The Shame of Ireland
Judge Ryan. Appointed to a thankless task where the civil and religious authorities both seemed determined upon blocking the work of the Commission into Child Abuse, Judge Sean Ryan produced a 2,500-page report into institutional abuse, every measured word a howling indictment of Ireland's care for its children. His finger pointed unwaveringly at the might of Church and State, becoming a towering allegory for justice denied and delayed, proven horribly and irrefutably by the commission. Mr Justice Ryan would not allow the living or the dead to be brushed into the filth of a terrible history. Slowly, patiently, he carried out his investigations, using testimony before his own commission and testimony which had gone before. And he shone the relentless light of compassion and humanity into the sewers and corners of Irish life where the men and women whose lives were supposedly dedicated to god claimed that the torture chambers and slave labour institutions they ran were "committed and progressive".

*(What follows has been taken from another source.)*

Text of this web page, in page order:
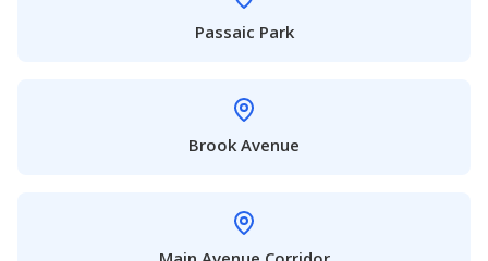
Passaic Park
Brook Avenue

Eleven years ago, in May 1999, the then Taoiseach Bertie Ahern stood before Dail Eireann and apologised on behalf of the State for the treatment meted out to more than 170,000 helpless children who had been committed to State institutions between the years of 1936 and 1970. It was too late for many of them: dead before their time after blighted lives lived in a torment of memory and fear, many by suicide. Those still alive knew in their instinctive wisdom that it was not enough, that the words had little meaning as the State continued to allow the Church to defend its vilely indefensible position. The words "committed and progressive" came from the mouth of a nun called Helena O'Donoghue, the head of the Sisters of Mercy in the year 2005, when she defended her predecessors in God who were in charge of Goldenbridge industrial school where little girls were whipped with the huge rosaries with their heavy crucifixes that the nuns wore at their waists, where they were punished by being put into scalding baths, had their hair hacked off to humiliate them, where they laboured for hours after the miserable "schooling" to produce rosary beads to be made up in an outside factory (a nice little earner for the sisters), and beaten if they failed to meet their daily quota, their hands bleeding from manipulating the wires; bleeding too from the vicious cracks of the heavy weapons brought down on them for failing to work faster.

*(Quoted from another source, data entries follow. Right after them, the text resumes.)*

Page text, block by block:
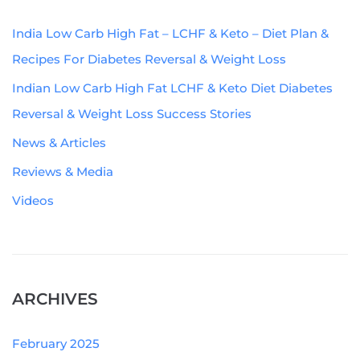
India Low Carb High Fat – LCHF & Keto – Diet Plan &
Recipes For Diabetes Reversal & Weight Loss
Indian Low Carb High Fat LCHF & Keto Diet Diabetes
Reversal & Weight Loss Success Stories
News & Articles
Reviews & Media
Videos
ARCHIVES
February 2025

A senior Christian Brother, Michael Reynolds, told the commission in a public hearing in 2006 that accusations of what had happened on a continuous basis at Artane Industrial School were "a seriously unbalanced representation. On the whole, it was a very positive place". The children were half-starved, put to adult labouring jobs for which the brothers received payment to the detriment of the children's basic education. They were beaten, sometimes with a cat o'nine tails, if they lost a team game to an outside group. They were regularly and consistently raped and otherwise sexually assaulted. Stammering was a whipping offence, so was being left-handed. The odd rapist received what was sickeningly called "a Canonical warning" when uncovered to the religious authorities, before being moved to another torturing institution where he could continue to prey on the children. In Letterfrack, a small boy was made to eat his own excrement. Another boy was stripped naked by a brother who also stripped naked, and masturbated while he whipped the child, calling him a little bastard, and howling at him what the child knew: there was nobody to hear or care. The man had many more victims, some even "unluckier". Most of this was known to state officials, who ignored or hid the files, but took no other action. They, after all, were good Catholics, brainwashed over the years into unquestioning by the "excellent education" they themselves had received at the hands of the brothers, priests, and nuns. They were, in the words of Judge Sean Ryan, "deferential and submissive in their attitude to the congregations".

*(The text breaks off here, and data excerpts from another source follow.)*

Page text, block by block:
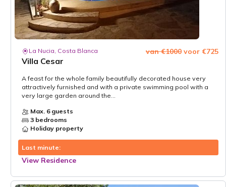
La Nucia, Costa Blanca
Villa Cesar
van €1000 voor €725
A feast for the whole family beautifully decorated house very
attractively furnished and with a private swimming pool with a
very large garden around the...
Max. 6 guests
3 bedrooms
Holiday property
View Residence
Last minute:

This was not charity. The children in the orphanages, industrial schools and reformatories were being adequately financed by the taxpayer, but the funding was going into the religious coffers.Were the children who were whipped, raped, enslaved, tormented and starved, psychopathic criminals? That they didn't become so was, in those mocking religious words, "a miracle". But their crimes, as catalogued by the State were being "needy". (They were poor, their parents unable to support them.) They frequently "absconded". (They mitched from school.) They were "unruly". (The spirit had not yet been beaten out of them.) Sometimes they were orphans. And for these crimes, frequently against the will of their parents, they were hauled before the courts, and committed by the State to the "care" of the religious orders. Sometimes they were scarcely more than babies. The average stay in all of these hell-holes was seven years, from which they emerged scarred in mind and body, and usually illiterate and unemployable. All the facts as I have written them are on the stage, and they are taken from real people's words, and from the huge, painstaking, accusing report compiled by that heroic man, against all the odds of obfuscation and obstruction, Mr Justice Sean Ryan. Because we must never forget and move on; not until the last broken survivor of those terrible places says a line can now be drawn. They are far from saying it, and we must stand with them, against a system of Church and State that combined to spit upon dignity and brutalise the humanity of children.